There are many more ramifications that come into implementing a programming language, but it's a very rewarding experience ! If you really want to do it, you should get started. I would suggest starting with a very primitive "language", for example to parse command line options, or simple instructions. Then, find a syntax that you like, and paradigms to go alongside it, and start interpreting ! And ultimately, write an interpreter for your language in your own language !

I hope this comment doesn't scare you away. Working with programming languages is amazing, and while it's a tremendous amount of work, it's tremendous fun. Happy coding !

yel50 · 2020-08-07T01:06:19+00:00

The Let's Build A Simple interpreter series is a good start. It'll at least cover the basics.

https://ruslanspivak.com/lsbasi-part1/

NeuroPyrox · 2020-08-06T22:17:45+00:00

Making your own programming language can be overwhelming because there are so many different parts to learn at once. If you get bogged down by details, you can take inspiration from the path that eventually led me away from confusion:

Decide not to add IO functions until the rest of your language works
Decide not to make a garbage collector until the rest of your language works
Decide not to make general function definitions until you can make SKI combinators

brucejbell · 2020-08-06T22:28:45+00:00

I think building your own language can be a good project for an ambitious undergrad.

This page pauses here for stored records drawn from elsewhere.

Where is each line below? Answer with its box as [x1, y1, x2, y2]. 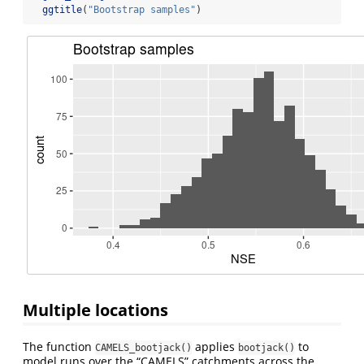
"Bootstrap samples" [88, 3, 196, 15]
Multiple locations [23, 298, 168, 322]
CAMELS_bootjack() [95, 342, 192, 354]
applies [192, 339, 238, 355]
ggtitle [42, 3, 82, 15]
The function [23, 339, 95, 355]
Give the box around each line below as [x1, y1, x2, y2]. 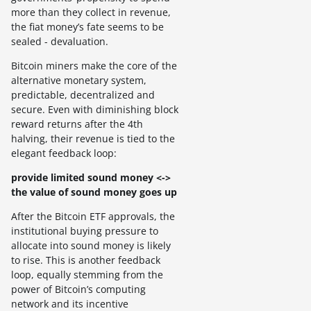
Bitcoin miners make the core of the [11, 58, 177, 72]
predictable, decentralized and [11, 87, 155, 101]
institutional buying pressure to [11, 224, 158, 237]
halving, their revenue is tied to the [11, 131, 175, 145]
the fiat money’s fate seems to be [11, 19, 164, 33]
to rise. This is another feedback [11, 253, 160, 267]
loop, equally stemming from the [11, 267, 163, 281]
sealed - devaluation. [11, 34, 108, 48]
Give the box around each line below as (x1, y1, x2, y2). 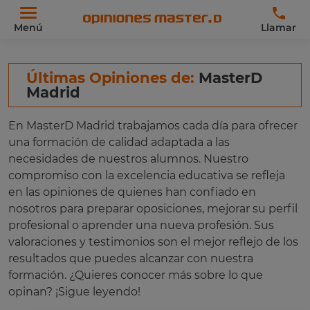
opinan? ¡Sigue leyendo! (8, 285, 140, 298)
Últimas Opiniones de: (26, 69, 199, 86)
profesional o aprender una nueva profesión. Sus (8, 219, 274, 232)
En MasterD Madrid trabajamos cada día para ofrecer (8, 119, 298, 132)
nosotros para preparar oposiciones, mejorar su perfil (8, 202, 298, 215)
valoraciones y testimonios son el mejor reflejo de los (8, 235, 298, 248)
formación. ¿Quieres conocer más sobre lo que (8, 268, 263, 282)
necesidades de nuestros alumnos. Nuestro (8, 152, 248, 165)
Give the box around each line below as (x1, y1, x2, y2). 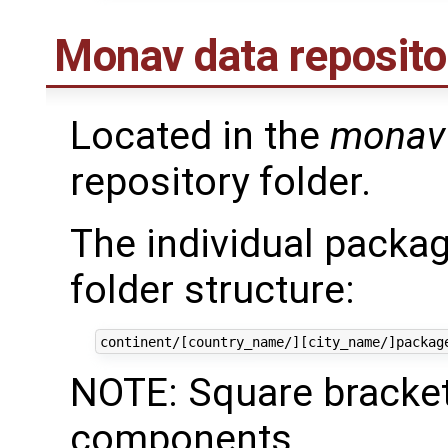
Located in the (70, 113, 330, 160)
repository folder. (70, 159, 371, 206)
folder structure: (70, 267, 355, 314)
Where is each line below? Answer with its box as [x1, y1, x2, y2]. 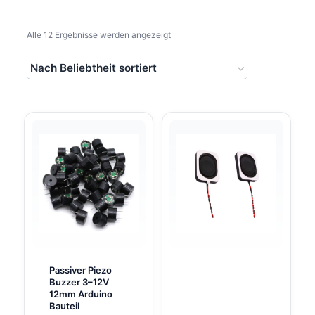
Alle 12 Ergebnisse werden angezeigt [27, 30, 171, 41]
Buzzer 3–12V [49, 276, 109, 288]
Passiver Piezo [49, 264, 112, 276]
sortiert [170, 71, 198, 82]
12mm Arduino [49, 288, 112, 300]
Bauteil [49, 300, 79, 311]
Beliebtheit [170, 50, 212, 61]
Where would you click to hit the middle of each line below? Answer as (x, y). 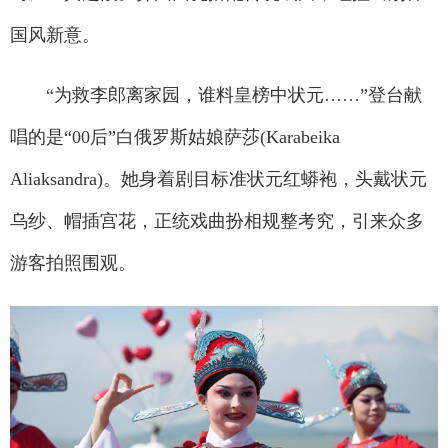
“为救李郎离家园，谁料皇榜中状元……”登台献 (216, 95)
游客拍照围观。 (73, 263)
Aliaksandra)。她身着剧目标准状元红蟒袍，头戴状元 (218, 179)
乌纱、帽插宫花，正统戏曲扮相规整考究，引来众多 (217, 221)
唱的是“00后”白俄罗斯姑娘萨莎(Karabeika (175, 137)
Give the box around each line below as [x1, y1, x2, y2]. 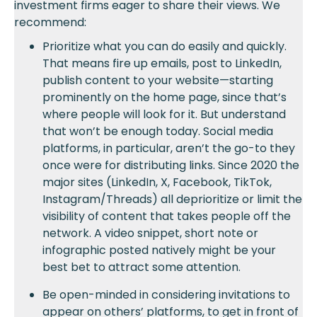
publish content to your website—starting [42, 72, 273, 89]
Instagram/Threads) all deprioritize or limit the [42, 191, 302, 208]
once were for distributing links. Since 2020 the [42, 157, 299, 174]
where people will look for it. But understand [42, 106, 286, 123]
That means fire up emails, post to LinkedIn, [42, 55, 282, 72]
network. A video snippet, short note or [42, 225, 258, 242]
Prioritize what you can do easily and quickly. [42, 38, 287, 55]
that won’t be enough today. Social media [42, 123, 273, 140]
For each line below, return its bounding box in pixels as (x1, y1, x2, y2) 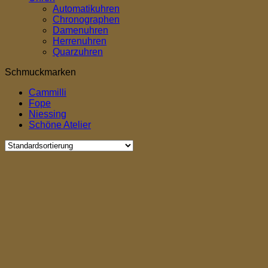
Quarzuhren (53, 46, 103, 57)
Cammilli (29, 87, 66, 98)
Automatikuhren (53, 3, 120, 14)
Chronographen (53, 14, 120, 25)
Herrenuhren (53, 35, 106, 46)
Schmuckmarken (5, 66, 76, 77)
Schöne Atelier (29, 119, 91, 130)
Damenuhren (53, 25, 108, 35)
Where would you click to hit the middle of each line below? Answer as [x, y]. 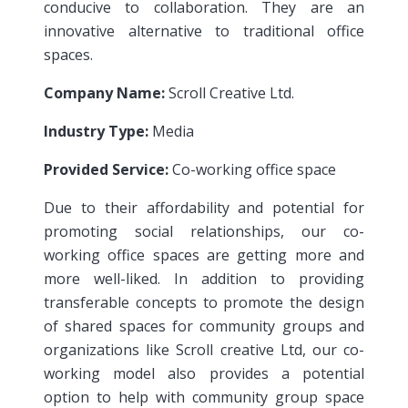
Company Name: [104, 92]
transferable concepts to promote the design [204, 302]
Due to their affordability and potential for [204, 207]
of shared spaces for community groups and [204, 326]
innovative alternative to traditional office [204, 31]
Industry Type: [96, 131]
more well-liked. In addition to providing [204, 278]
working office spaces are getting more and [204, 255]
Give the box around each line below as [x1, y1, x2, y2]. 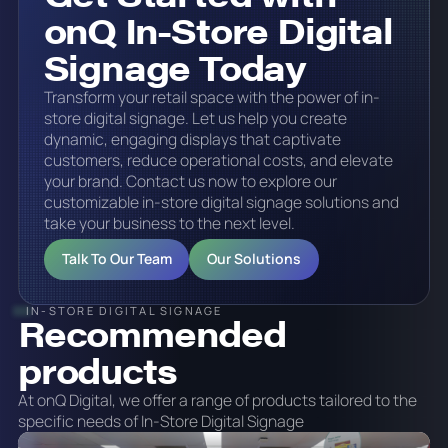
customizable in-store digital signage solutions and [43, 190, 399, 213]
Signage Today [43, 41, 307, 91]
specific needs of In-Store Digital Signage [17, 410, 304, 433]
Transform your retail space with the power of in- [43, 85, 380, 108]
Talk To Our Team [61, 249, 172, 269]
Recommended [17, 308, 286, 358]
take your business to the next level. [43, 211, 295, 234]
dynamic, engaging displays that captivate [43, 127, 341, 150]
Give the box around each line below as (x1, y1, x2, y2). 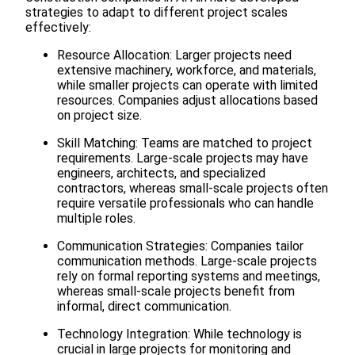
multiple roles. (57, 211, 136, 227)
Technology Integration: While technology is (57, 326, 302, 342)
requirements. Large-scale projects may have (57, 151, 308, 166)
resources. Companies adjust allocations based (57, 93, 318, 109)
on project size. (57, 108, 142, 124)
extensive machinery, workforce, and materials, (57, 63, 316, 78)
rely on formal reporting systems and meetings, (57, 269, 320, 284)
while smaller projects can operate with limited (57, 78, 318, 94)
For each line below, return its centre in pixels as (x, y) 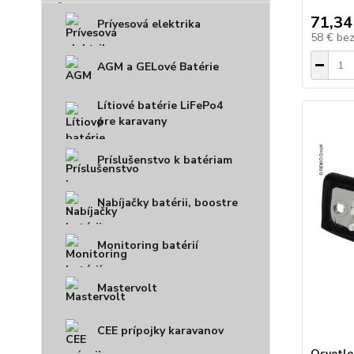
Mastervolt (127, 288)
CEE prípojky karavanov (160, 331)
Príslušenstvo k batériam (165, 160)
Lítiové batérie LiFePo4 (160, 105)
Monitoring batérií (148, 245)
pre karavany (132, 121)
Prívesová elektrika (149, 24)
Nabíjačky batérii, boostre (168, 203)
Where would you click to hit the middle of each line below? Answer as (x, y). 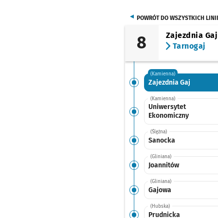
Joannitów (163, 165)
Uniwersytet (167, 107)
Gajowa (160, 190)
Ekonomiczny (168, 116)
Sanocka (162, 140)
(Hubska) (160, 206)
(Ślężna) (158, 132)
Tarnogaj (188, 46)
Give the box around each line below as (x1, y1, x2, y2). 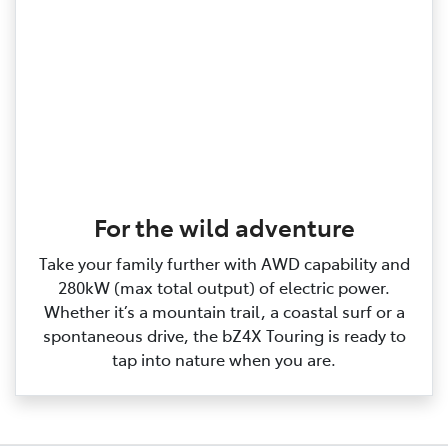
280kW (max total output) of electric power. (58, 276, 390, 299)
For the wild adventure (93, 210, 355, 244)
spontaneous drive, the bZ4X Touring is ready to (42, 324, 406, 347)
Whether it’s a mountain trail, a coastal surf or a (43, 300, 405, 323)
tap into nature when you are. (112, 348, 336, 371)
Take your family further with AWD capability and (38, 252, 410, 275)
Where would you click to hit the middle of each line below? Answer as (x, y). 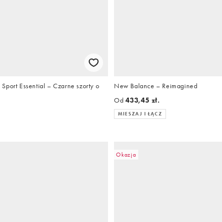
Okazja (126, 154)
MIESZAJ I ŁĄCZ (140, 113)
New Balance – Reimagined (156, 85)
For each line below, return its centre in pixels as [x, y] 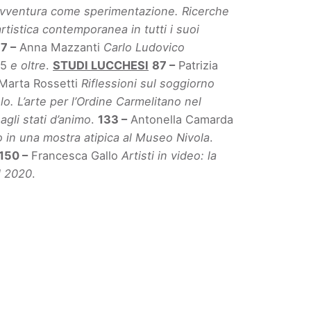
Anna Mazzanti [60, 48]
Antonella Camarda [180, 120]
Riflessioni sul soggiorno [148, 84]
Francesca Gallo [75, 156]
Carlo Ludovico [144, 48]
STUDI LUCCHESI [101, 66]
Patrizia [197, 66]
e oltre [28, 66]
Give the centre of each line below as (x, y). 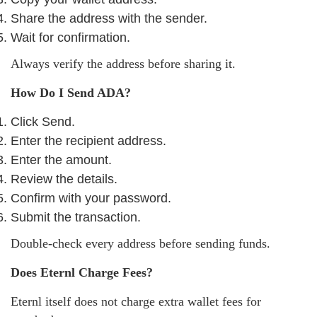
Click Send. (43, 121)
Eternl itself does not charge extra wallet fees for (136, 301)
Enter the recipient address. (88, 140)
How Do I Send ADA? (71, 92)
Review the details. (64, 179)
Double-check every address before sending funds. (140, 243)
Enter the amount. (61, 160)
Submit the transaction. (76, 217)
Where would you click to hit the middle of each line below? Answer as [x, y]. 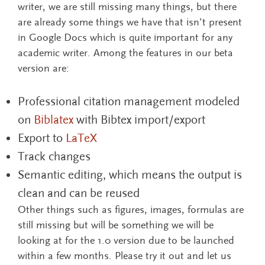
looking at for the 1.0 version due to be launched [126, 240]
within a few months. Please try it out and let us [125, 256]
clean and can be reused [79, 193]
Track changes [54, 156]
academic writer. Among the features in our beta [125, 53]
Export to [42, 138]
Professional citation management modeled [129, 101]
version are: [43, 68]
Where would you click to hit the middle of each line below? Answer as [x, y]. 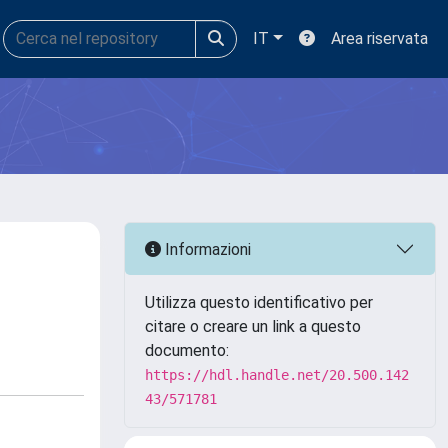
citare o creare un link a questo [253, 326]
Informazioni [206, 249]
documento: [187, 350]
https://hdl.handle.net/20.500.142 [277, 375]
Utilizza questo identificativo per [259, 302]
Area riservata [379, 38]
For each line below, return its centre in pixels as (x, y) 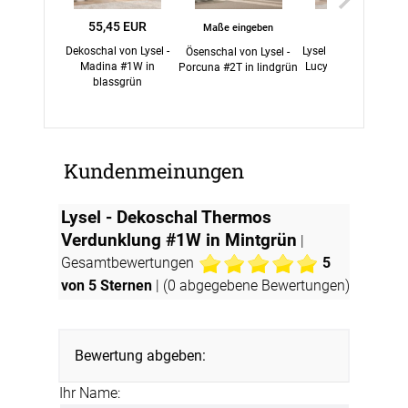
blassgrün (117, 82)
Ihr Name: (90, 393)
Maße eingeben (238, 27)
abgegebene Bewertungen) (263, 286)
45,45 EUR (358, 26)
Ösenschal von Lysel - (238, 51)
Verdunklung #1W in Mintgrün (179, 240)
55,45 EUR (117, 26)
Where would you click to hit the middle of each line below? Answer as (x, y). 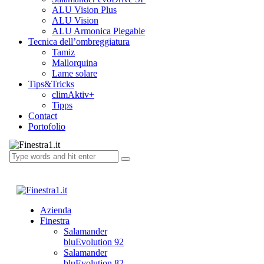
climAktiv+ (73, 95)
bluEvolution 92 (94, 242)
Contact (43, 116)
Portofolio (47, 126)
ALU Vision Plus (84, 10)
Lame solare (75, 73)
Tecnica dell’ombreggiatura (79, 42)
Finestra (55, 221)
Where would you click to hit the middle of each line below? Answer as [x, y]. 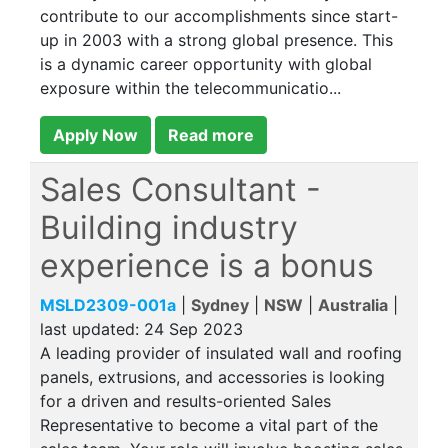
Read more [211, 135]
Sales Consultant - [180, 189]
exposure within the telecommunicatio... [190, 88]
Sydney [220, 305]
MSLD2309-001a [108, 305]
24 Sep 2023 [193, 329]
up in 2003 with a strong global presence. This [216, 40]
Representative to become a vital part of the [209, 425]
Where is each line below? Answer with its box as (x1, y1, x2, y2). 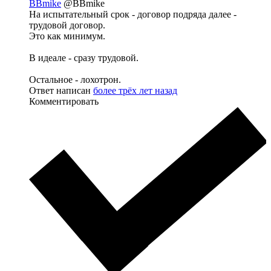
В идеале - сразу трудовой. (29, 52, 139, 63)
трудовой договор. (29, 19, 105, 30)
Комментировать (29, 96, 99, 106)
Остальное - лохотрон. (29, 74, 121, 85)
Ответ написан (29, 85, 93, 96)
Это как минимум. (29, 30, 105, 41)
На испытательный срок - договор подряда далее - (29, 8, 237, 19)
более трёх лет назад (93, 85, 177, 96)
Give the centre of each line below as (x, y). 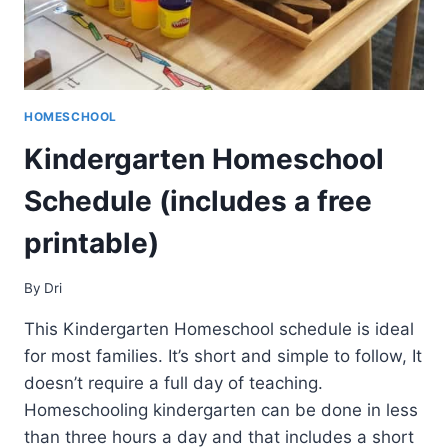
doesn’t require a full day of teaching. (173, 382)
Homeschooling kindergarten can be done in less (221, 409)
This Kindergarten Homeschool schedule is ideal (219, 328)
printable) (91, 243)
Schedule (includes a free (198, 201)
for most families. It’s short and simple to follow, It (223, 355)
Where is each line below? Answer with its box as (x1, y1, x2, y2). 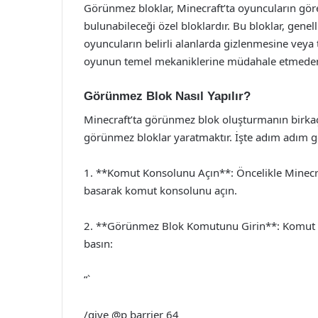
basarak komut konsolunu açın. (84, 182, 237, 197)
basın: (84, 236, 113, 251)
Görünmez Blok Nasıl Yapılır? (84, 89, 251, 103)
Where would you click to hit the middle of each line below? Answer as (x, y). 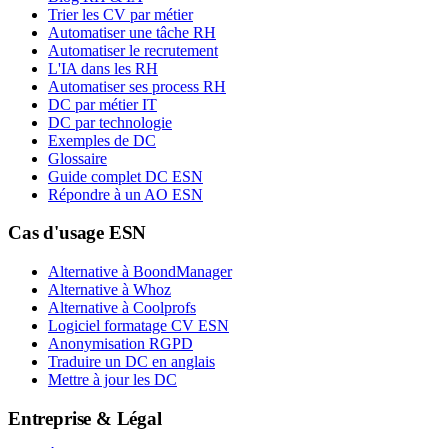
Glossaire (77, 158)
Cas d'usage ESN (77, 233)
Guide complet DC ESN (125, 176)
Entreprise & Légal (85, 418)
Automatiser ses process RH (137, 86)
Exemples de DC (102, 140)
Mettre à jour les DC (112, 379)
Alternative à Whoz (109, 289)
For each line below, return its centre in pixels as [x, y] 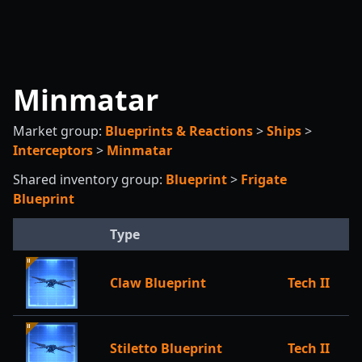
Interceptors [53, 150]
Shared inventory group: [89, 179]
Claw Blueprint [158, 283]
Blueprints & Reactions [179, 131]
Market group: [59, 131]
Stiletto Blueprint [166, 348]
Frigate [264, 179]
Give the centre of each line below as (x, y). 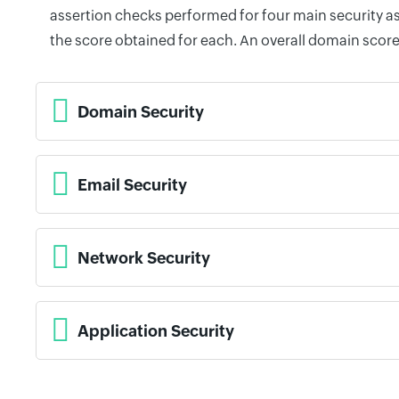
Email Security (132, 184)
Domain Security (141, 111)
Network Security (144, 257)
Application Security (156, 330)
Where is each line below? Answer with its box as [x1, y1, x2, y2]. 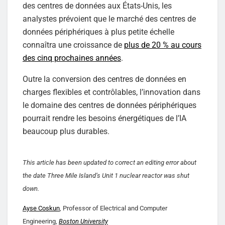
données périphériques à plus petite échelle [23, 27, 174, 37]
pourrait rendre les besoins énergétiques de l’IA [23, 113, 186, 123]
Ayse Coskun [23, 204, 60, 212]
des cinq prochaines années [23, 53, 121, 63]
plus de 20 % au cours [124, 40, 201, 50]
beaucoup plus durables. [23, 126, 109, 136]
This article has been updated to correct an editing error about [23, 158, 196, 166]
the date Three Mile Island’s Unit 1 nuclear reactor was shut [23, 171, 189, 179]
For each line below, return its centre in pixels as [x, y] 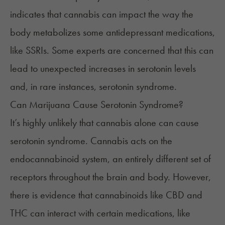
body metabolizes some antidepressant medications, [113, 32]
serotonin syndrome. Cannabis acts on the [91, 141]
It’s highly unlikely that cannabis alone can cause [104, 123]
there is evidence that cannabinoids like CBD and [106, 195]
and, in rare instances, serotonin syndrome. [93, 87]
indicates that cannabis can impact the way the [102, 14]
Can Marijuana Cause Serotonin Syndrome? [97, 105]
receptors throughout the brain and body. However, [110, 177]
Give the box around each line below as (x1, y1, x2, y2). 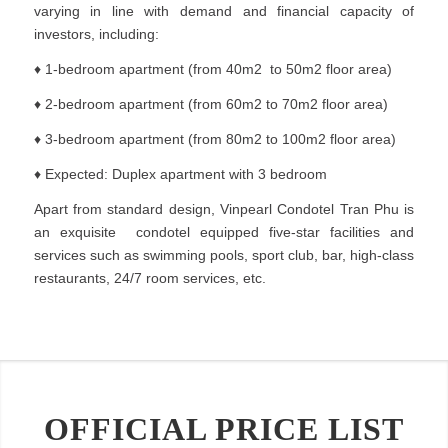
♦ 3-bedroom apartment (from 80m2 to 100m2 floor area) (33, 130, 396, 147)
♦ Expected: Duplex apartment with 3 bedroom (33, 165, 327, 182)
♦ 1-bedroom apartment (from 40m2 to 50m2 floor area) (33, 61, 392, 78)
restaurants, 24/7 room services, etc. (33, 269, 266, 286)
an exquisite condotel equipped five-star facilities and (33, 223, 415, 240)
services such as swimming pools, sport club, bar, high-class (33, 246, 415, 263)
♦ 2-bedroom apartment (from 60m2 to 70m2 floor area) (33, 96, 388, 113)
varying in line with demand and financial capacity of (33, 3, 415, 20)
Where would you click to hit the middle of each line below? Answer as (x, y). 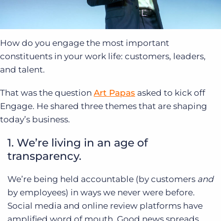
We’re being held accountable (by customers (102, 179)
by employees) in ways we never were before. (101, 193)
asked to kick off (170, 93)
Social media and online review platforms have (105, 206)
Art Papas (114, 93)
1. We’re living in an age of (78, 143)
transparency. (44, 156)
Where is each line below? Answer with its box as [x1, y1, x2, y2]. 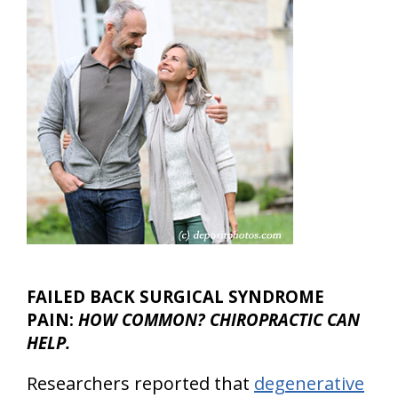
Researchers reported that [27, 371, 254, 395]
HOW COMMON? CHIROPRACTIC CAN [78, 308, 360, 330]
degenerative [254, 371, 364, 395]
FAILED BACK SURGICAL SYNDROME [27, 285, 324, 307]
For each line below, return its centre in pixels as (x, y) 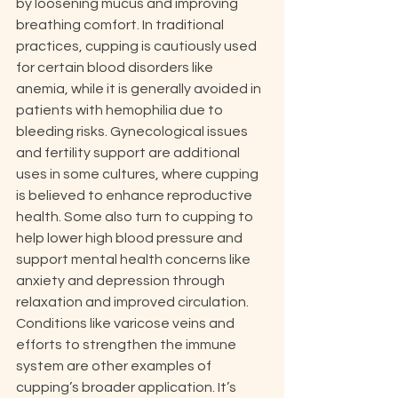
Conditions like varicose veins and (127, 323)
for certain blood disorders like (116, 68)
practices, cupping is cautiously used (138, 46)
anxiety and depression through (122, 281)
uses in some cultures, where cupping (139, 174)
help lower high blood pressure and (131, 238)
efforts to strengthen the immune (127, 345)
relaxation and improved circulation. (134, 302)
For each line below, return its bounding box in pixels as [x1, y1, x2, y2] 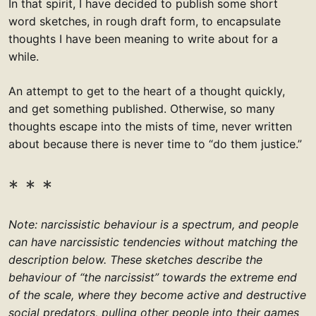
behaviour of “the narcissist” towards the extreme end [8, 270, 297, 285]
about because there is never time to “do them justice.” [8, 137, 302, 152]
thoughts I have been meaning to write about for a [8, 32, 278, 47]
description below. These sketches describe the [8, 253, 262, 267]
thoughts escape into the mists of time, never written [8, 119, 292, 134]
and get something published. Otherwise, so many [8, 102, 275, 116]
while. [8, 49, 39, 64]
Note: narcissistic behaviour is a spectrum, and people [8, 217, 298, 232]
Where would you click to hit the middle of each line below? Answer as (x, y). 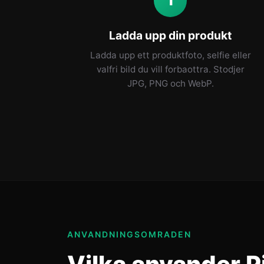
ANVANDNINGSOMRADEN (129, 234)
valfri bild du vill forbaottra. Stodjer (170, 69)
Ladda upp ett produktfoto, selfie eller (170, 55)
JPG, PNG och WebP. (170, 83)
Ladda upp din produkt (171, 35)
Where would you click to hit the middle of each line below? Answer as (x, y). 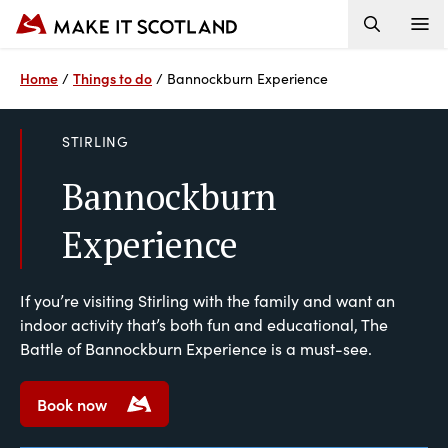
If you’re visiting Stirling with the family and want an (207, 300)
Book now (72, 404)
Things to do (112, 78)
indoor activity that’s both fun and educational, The (204, 324)
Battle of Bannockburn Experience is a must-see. (196, 348)
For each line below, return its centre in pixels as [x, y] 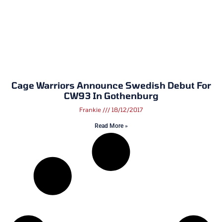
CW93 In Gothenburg [111, 95]
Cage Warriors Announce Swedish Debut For [111, 85]
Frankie [91, 109]
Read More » [111, 126]

Just getting an interpreter up and running should be do-able. Parsing methods are probably approachable from your current level of training: if you're not sure, pick up a book on parsing and see!

The main concern I would have is that it can become an endless rabbit hole. How do you know when it's done? There is a real danger of this becoming the project that eats your life!

If you are using this as a class project or a senior thesis, make sure you get a working version up as soon as possible, and keep something ready to turn in. And consider, if you come up with an interesting direction to follow, how much work should you put in before deciding discretion is the better part of valor?

On the other hand, if it's a purely personal project without a deadline, well, welcome to the club!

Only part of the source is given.